Vendeur
France : 2016
Titre original : –
Réalisation : Sylvain Desclous
Scénario : Sylvain Desclous, Olivier Lorelle, Salvatore Lista, Agnès Feuvre
Acteurs :
Éditeur : BAC Films
Durée : 1h29
Genre : Comédie dramatique
Date de sortie cinéma : 4 mai 2016
Date de sortie DVD : 7 septembre 2016
Synopsis : Serge est l’un des meilleurs vendeurs de France. Depuis 30 ans, il écume les zones commerciales et les grands magasins, garantissant à ses employeurs un retour sur investissement immédiat et spectaculaire. Il a tout sacrifié à sa carrière. Ses amis, ses femmes et son fils, Gérald, qu’il ne voit jamais. Et sa santé. Quand Gérald vient lui demander un travail pour financer les travaux de son futur restaurant, Serge hésite puis accepte finalement de le faire embaucher comme vendeur. Contre toute attente, Gérald se découvre un don.

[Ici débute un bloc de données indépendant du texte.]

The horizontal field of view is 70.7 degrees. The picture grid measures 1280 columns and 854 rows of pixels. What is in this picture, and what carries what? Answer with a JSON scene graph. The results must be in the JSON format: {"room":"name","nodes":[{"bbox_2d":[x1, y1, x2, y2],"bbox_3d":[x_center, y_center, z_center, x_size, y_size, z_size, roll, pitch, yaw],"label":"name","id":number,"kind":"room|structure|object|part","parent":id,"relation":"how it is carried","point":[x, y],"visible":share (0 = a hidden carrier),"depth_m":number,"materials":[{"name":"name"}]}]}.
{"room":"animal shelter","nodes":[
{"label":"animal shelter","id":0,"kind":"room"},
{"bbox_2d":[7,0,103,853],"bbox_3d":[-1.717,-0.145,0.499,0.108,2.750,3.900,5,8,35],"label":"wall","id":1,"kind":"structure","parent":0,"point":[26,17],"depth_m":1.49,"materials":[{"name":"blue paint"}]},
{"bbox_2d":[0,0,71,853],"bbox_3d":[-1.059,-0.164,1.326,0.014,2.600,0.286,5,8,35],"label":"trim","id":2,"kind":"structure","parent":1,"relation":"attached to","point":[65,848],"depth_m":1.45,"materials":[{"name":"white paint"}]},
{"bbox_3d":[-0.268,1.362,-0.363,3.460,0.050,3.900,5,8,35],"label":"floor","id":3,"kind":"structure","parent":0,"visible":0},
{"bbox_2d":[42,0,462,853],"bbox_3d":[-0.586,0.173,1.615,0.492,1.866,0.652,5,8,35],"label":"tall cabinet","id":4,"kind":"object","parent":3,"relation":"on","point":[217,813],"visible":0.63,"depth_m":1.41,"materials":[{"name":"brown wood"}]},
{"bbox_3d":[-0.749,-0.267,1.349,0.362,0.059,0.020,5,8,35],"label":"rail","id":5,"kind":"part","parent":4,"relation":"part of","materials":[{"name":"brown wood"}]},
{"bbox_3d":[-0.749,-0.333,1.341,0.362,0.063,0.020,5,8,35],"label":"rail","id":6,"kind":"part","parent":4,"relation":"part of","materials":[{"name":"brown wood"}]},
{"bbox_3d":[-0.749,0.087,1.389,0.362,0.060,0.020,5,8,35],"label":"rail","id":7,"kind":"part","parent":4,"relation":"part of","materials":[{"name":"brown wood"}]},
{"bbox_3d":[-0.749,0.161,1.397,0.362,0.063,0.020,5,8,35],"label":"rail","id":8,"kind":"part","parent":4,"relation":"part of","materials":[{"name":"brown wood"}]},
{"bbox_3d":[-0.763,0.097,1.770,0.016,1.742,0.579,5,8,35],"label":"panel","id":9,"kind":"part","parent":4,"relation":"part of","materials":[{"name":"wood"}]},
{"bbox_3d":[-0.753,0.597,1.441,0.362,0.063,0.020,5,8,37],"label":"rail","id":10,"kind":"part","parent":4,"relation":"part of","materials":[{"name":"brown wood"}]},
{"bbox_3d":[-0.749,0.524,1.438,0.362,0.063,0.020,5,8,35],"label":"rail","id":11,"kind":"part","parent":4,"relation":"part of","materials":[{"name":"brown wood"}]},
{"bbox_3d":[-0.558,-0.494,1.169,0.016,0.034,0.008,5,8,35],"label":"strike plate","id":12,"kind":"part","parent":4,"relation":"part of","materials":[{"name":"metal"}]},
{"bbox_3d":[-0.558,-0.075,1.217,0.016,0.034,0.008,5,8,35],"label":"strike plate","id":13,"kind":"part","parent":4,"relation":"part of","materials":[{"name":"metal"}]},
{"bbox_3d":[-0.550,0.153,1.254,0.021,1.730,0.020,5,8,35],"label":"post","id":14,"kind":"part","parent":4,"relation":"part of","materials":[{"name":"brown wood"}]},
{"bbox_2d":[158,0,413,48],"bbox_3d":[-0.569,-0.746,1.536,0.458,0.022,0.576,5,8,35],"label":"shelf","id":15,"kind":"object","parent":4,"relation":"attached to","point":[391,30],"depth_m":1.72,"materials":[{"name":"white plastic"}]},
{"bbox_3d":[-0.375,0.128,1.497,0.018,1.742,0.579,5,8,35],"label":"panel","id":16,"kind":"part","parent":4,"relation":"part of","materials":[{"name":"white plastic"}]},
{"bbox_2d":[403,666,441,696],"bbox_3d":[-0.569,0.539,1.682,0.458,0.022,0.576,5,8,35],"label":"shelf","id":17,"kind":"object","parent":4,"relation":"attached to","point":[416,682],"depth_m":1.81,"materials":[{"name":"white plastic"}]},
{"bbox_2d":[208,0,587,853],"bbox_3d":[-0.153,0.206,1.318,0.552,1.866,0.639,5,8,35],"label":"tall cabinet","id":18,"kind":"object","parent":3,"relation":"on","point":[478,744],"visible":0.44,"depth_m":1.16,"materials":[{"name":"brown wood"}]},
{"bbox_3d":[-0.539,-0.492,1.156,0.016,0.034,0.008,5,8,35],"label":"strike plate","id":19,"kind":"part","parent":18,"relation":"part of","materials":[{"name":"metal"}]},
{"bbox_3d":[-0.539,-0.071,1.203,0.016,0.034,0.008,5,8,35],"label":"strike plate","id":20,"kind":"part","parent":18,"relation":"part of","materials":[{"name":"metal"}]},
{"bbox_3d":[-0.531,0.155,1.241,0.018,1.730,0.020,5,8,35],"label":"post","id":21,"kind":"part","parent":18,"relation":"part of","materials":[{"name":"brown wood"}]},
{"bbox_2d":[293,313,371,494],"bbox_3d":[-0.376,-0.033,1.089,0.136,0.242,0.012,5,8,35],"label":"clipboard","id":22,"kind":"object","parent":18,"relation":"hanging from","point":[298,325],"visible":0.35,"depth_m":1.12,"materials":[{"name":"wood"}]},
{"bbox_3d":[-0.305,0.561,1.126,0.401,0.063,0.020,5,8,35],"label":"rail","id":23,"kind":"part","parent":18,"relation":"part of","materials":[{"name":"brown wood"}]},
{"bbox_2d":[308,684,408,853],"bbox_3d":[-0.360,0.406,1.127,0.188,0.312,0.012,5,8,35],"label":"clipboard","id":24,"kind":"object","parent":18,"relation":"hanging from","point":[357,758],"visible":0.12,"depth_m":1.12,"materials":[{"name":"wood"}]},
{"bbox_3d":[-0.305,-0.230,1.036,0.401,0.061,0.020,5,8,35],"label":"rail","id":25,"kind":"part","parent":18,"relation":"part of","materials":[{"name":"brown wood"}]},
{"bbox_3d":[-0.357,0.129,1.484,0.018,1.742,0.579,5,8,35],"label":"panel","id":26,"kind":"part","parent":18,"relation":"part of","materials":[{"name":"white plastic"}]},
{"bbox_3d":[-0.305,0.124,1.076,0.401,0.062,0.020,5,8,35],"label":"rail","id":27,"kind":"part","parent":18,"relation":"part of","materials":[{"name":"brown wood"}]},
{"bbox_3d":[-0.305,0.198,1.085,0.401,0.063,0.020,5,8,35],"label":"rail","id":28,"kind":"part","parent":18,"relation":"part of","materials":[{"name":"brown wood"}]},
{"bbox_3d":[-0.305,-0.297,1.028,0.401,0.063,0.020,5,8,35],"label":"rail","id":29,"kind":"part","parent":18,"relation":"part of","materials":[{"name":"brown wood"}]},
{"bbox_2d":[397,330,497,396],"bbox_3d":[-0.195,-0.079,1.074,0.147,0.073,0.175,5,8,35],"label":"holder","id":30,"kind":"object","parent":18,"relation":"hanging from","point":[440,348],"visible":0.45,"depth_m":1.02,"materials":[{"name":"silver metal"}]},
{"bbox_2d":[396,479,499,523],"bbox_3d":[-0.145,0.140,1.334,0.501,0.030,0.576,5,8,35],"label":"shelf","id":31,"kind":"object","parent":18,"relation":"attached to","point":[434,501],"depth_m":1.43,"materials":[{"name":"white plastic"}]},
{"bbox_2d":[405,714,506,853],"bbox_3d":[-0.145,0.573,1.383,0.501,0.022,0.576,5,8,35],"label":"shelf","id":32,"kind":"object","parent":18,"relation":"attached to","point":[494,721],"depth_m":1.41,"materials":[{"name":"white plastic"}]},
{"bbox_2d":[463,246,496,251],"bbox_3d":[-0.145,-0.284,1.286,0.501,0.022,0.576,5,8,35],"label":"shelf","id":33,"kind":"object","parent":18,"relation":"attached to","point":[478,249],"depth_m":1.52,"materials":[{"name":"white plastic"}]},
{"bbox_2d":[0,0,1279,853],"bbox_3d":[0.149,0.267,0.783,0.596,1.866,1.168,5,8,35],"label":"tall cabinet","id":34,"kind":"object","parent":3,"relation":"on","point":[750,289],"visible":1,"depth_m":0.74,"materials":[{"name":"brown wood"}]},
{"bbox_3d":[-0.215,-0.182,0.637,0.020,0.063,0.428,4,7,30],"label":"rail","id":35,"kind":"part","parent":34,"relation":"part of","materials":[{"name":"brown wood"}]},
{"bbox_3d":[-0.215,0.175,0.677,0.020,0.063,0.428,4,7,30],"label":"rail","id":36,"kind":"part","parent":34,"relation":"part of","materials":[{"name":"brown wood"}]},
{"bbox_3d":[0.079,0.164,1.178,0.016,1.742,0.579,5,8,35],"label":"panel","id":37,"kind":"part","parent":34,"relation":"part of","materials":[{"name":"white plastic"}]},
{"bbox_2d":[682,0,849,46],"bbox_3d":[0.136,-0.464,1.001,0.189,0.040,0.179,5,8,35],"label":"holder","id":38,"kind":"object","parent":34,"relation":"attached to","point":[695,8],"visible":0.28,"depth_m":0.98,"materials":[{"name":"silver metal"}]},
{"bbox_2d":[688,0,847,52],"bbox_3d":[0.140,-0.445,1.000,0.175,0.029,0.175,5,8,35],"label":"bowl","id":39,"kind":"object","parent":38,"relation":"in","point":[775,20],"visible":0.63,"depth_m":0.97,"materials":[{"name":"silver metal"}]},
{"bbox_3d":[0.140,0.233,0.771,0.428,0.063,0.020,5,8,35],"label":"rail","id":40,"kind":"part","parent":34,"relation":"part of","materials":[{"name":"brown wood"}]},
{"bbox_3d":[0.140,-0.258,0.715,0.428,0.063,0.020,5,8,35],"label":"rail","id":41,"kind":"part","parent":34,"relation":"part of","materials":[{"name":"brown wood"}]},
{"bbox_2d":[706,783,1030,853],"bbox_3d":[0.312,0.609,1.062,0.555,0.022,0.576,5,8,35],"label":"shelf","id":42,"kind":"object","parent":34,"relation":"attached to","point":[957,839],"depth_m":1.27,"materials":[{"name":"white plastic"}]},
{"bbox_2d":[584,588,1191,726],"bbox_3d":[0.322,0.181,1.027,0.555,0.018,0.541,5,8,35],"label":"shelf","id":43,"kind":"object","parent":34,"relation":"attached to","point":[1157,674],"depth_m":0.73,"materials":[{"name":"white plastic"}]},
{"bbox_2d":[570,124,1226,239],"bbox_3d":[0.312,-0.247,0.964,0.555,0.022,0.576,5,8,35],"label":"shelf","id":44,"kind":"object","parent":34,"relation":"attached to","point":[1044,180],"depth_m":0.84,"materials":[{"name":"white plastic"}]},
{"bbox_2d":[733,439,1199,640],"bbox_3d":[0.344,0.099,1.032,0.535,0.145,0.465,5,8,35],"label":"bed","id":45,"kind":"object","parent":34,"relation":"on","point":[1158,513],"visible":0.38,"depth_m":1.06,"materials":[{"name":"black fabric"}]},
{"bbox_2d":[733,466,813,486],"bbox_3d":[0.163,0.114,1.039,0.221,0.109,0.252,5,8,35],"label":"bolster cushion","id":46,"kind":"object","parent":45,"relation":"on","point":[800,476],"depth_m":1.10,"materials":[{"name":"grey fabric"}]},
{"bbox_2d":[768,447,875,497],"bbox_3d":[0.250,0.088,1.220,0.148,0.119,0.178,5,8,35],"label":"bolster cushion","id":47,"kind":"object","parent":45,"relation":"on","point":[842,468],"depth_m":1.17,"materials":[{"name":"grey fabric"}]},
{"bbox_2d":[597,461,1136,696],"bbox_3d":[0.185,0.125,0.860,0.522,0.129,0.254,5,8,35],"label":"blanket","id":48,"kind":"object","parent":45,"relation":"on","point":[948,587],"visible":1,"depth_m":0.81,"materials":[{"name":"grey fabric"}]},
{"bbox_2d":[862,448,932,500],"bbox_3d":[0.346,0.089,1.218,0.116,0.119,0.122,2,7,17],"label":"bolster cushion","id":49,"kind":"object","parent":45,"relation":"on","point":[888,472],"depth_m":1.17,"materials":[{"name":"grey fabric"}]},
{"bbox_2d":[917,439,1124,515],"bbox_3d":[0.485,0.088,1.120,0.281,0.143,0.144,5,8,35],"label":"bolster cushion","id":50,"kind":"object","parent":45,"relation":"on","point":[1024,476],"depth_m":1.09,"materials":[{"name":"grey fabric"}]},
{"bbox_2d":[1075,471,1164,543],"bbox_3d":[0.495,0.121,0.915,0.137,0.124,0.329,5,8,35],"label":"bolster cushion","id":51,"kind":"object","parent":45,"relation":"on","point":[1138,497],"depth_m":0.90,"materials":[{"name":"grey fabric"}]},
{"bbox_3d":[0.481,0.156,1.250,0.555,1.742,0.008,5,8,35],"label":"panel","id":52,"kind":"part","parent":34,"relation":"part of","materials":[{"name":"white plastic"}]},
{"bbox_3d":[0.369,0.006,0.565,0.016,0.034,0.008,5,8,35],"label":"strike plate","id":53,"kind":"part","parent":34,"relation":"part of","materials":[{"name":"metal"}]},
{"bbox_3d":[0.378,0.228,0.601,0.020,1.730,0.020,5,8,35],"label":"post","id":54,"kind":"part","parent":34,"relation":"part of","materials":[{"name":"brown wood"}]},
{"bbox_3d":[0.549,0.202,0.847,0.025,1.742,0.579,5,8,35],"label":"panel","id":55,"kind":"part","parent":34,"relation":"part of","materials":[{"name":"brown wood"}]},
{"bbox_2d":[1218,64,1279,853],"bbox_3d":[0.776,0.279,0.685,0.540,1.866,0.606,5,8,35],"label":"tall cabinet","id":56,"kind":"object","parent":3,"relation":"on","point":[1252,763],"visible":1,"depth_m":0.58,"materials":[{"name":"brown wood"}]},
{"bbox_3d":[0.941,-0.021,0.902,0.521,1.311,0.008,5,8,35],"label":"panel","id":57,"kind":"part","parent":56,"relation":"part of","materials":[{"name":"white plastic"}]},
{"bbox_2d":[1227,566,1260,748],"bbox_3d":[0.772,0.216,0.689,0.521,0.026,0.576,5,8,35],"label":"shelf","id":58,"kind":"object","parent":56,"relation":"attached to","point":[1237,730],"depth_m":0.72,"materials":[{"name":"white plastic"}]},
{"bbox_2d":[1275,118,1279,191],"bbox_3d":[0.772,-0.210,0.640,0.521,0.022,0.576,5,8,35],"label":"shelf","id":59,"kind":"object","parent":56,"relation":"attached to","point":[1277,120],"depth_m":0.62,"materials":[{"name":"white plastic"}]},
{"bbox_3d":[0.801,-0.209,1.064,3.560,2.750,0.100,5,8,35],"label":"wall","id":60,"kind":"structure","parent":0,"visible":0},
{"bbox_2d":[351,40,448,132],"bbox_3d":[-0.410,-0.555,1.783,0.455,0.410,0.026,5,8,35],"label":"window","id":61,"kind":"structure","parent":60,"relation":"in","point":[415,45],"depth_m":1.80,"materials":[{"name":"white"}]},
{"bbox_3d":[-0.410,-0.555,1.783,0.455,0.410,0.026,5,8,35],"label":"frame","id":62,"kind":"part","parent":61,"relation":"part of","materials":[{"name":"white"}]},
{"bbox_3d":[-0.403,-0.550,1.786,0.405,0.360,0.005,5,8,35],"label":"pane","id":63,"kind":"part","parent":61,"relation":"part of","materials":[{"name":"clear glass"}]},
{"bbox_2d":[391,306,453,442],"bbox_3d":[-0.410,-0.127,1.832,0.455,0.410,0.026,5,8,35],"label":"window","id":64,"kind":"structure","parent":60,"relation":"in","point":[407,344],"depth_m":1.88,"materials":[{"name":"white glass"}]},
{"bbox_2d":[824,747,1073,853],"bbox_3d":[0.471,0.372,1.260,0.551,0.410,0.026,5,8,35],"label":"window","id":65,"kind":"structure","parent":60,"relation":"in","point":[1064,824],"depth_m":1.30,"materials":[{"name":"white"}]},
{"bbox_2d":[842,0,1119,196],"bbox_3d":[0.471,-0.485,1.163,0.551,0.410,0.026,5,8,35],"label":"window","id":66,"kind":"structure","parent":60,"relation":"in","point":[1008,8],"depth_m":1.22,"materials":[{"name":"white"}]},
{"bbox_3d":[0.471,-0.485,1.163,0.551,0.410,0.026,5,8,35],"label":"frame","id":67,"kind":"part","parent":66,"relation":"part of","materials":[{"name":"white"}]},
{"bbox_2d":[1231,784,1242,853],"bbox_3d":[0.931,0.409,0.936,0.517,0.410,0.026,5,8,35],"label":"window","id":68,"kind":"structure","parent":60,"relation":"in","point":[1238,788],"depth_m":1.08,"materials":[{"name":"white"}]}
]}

Avouer la vérité à Kenneth pourrait tourner au règlement de compte…
Le film
[3.5/5]
Un vieux dicton prétend que les chiens ne font pas des chats. Lorsqu’on fait petit à petit connaissance avec Serge et avec Gérald, on se dit qu’il n’est pas toujours bon de se fier aux dictons ! Autant Serge, la cinquantaine est un bonimenteur cynique et sans aucun scrupule qui excelle dans son métier de vendeur de cuisines itinérant, autant Gérald, son trentenaire de fils, apparait incapable de se montrer malhonnête et menteur, ce qui le handicape grandement dans sa vie professionnelle : faillite du restaurant monté avec Karole, sa compagne, car il s’est toujours refusé à payer ses employés « au black » et à servir des plats sortant du congélateur, premiers pas catastrophiques dans le job de vendeur que lui a trouvé son père car, comme il le dit « entuber les gens, j’sais pas faire ! ». Gérald réussissant dans la vente, a priori, Serge n’y croyait pas, mais, bien que les rapports entre le père et son fils soient du genre épisodique, il s’est quand même senti obligé de le faire embaucher, à titre d’essai, dans un magasin appartenant à Daniel, un ami. C’est juste pour une période très limitée, lui a dit Gérald, juste le temps de gagner un peu d’argent pour l’aider à rembourser ses dettes et lui permettre de repartir dans la restauration. Travaillant pour quelque temps dans le même magasin que son fils, Serge espère pouvoir lui apprendre rapidement le b.a.-ba de son métier. Un métier que Serge pratique depuis 30 ans, un métier dont il est fier mais aussi un métier qui, sans qu’il en ait vraiment conscience, l’a conduit à une vie de solitude, une solitude qu’il s’efforce de tromper en faisant appel de façon régulière à l’alcool, à la drogue et aux prostituées.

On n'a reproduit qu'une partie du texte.